A harmful Bill of Rights

Mike Haridopolos' hypocritical legislation would tie the hands of elected local governments

Editorial Courtesy of The Orlando Sentinel

Published December 26, 2010

Florida's legislators want voters to judge them on how they manage to create jobs. But if legislators also hand voters a proposal to broadly limit revenue growth, they'll deservedly be judged hypocrites of the highest order.

TABOR, we're sorry to say, has come slinking back. The so-called Taxpayers Bill of Rights.

Thanks to people like Senate President Mike Haridopolis and Senate Finance and Tax Council chair Ellyn Bogdanoff, who couldn't leave bad enough alone. The bill, which Ms. Bogdanoff is drafting, is expected to do what bills championed by Mr. Haridopolos in 2008 and 2009 tried to do: set a cap that ties revenue growth to population and inflation, and require a referendum for any new tax, fee or assessment.

Tried to do, but failed. The Legislature wisely didn't send the bills to the electorate, which would have had to pass them as amendments to the state constitution.
  
But make no mistake: This push to supposedly make government more efficient and productive by limiting its revenue, but which would hamper its ability to provide necessary services, is Mr. Haridopolos' handiwork. He cutely dubs the spending limit a "smart cap."

It's anything but.

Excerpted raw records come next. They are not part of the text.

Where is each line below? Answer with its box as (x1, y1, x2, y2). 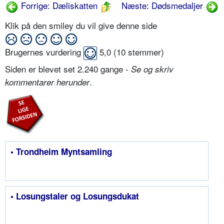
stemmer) (125, 45, 164, 58)
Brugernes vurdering (5, 45, 83, 58)
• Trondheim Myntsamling (10, 145, 112, 158)
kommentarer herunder (5, 76, 89, 88)
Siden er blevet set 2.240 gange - (5, 62, 131, 75)
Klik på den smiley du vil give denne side (5, 19, 159, 32)
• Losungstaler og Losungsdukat (10, 190, 139, 202)
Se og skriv (131, 63, 173, 75)
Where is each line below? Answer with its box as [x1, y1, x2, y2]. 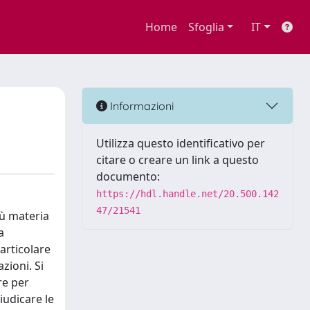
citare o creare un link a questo [96, 152, 259, 167]
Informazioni [107, 98, 174, 113]
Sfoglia [188, 19, 224, 35]
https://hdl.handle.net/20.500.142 [96, 188, 279, 199]
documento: [96, 169, 160, 184]
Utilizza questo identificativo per [96, 136, 265, 151]
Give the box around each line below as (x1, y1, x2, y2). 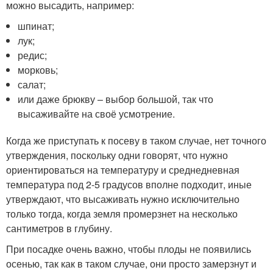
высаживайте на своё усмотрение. (18, 107, 175, 121)
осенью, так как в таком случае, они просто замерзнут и (6, 257, 257, 271)
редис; (18, 48, 48, 62)
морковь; (18, 63, 58, 77)
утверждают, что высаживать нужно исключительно (6, 192, 239, 206)
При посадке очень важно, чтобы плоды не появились (6, 242, 251, 256)
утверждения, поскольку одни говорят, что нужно (6, 148, 228, 162)
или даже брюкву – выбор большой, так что (18, 92, 214, 106)
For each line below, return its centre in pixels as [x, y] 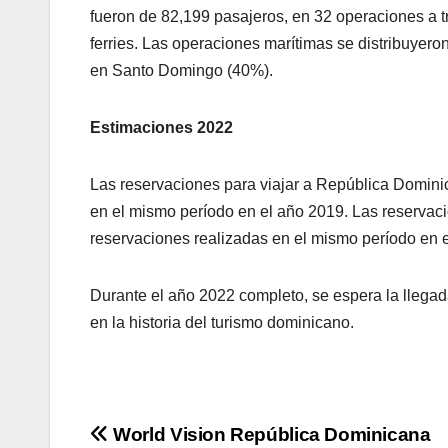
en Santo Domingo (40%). [181, 71]
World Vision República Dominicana [269, 435]
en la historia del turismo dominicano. [222, 323]
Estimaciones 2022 [161, 128]
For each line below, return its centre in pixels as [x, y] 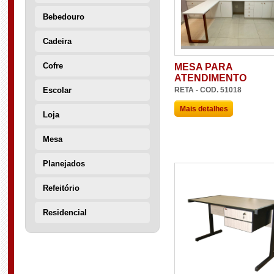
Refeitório [61, 188]
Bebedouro [64, 17]
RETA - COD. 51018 [208, 90]
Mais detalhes [204, 109]
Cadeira [57, 42]
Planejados [64, 164]
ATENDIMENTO [210, 78]
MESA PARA [203, 67]
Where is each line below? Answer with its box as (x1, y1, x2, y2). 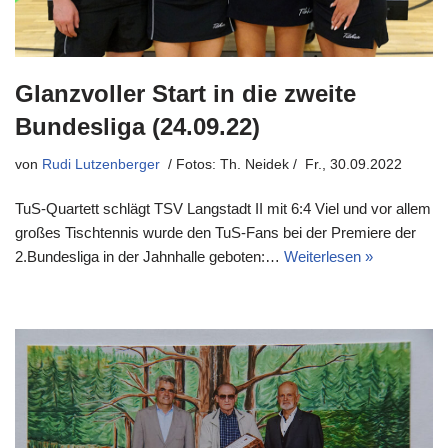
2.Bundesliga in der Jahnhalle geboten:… (15, 248, 284, 266)
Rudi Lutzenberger (42, 157, 160, 173)
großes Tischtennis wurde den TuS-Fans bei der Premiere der (15, 224, 416, 242)
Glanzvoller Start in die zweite (15, 80, 356, 108)
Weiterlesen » (284, 248, 373, 266)
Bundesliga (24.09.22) (15, 113, 260, 141)
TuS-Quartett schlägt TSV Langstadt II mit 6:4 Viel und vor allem (15, 200, 431, 218)
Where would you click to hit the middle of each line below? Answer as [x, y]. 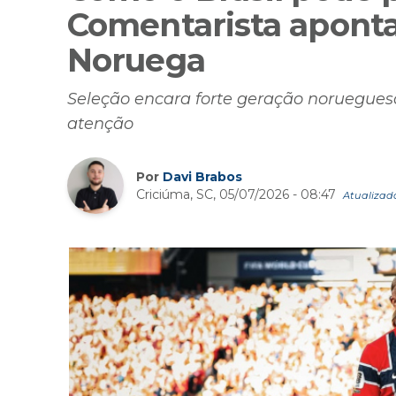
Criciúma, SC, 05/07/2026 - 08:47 [238, 194]
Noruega [136, 61]
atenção [100, 124]
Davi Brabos [202, 176]
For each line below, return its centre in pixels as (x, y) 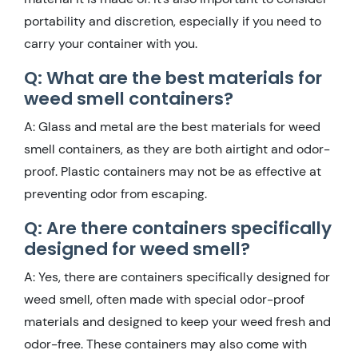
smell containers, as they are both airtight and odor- (177, 149)
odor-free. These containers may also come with (165, 344)
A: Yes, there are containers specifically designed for (177, 276)
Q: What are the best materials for (173, 78)
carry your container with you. (111, 43)
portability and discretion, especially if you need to (173, 21)
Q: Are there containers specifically (178, 228)
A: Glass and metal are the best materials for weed (172, 126)
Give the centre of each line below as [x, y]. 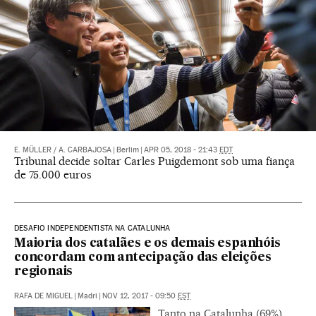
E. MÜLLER [33, 150]
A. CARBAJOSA [85, 150]
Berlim [128, 150]
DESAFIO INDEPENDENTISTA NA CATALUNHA [92, 229]
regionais [44, 272]
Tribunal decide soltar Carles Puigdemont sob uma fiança [154, 162]
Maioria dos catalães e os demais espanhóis [147, 244]
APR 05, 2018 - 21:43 [182, 150]
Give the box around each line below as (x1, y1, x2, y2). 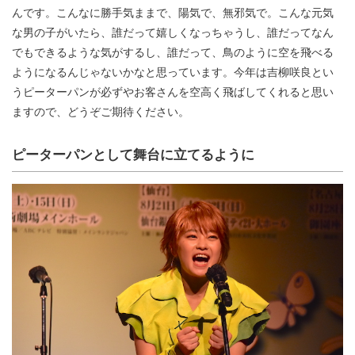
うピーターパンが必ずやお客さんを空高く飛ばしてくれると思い (12, 82, 334, 99)
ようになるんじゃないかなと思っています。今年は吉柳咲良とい (12, 63, 334, 79)
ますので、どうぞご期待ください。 (12, 102, 189, 119)
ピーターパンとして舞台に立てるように (12, 143, 254, 163)
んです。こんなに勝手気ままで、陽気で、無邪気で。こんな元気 (12, 3, 334, 20)
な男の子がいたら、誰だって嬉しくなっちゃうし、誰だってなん (12, 23, 334, 40)
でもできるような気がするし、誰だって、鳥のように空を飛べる (12, 43, 334, 59)
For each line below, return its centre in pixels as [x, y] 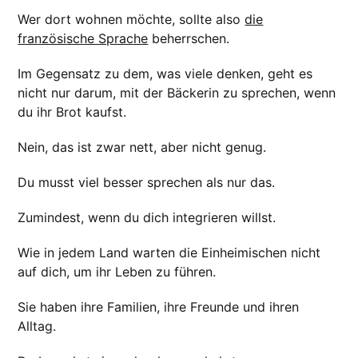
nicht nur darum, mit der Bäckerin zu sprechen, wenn [177, 92]
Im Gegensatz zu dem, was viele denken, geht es [165, 73]
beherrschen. [189, 38]
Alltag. [37, 326]
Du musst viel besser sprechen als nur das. [147, 182]
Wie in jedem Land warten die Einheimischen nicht [169, 252]
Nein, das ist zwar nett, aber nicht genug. [142, 147]
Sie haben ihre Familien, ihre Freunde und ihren [159, 306]
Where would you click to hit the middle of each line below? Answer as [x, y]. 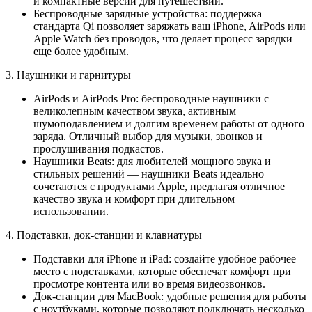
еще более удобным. [81, 52]
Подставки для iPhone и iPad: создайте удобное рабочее [165, 259]
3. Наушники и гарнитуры [68, 75]
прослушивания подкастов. [99, 149]
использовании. [71, 212]
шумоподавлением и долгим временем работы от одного [169, 124]
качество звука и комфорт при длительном [134, 199]
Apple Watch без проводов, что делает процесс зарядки [163, 39]

Colorado's the only state that passed a similar cap on state and local government collections, in 1992. By 2005, residents had voted to suspend it for five years. The cap had dropped Colorado from 35th to 49th in the nation in K-12 spending, and from 23rd to 48th in the nation in access to prenatal care. That's hardly a success.

In Florida, the "smart cap" would reduce funding for schools and social services. Florida Chief Financial Officer Alex Sink also warns a tax cap would make it more costly to sell bonds for public-works projects — and to pay claims against state-run Citizens Insurance after a major hurricane.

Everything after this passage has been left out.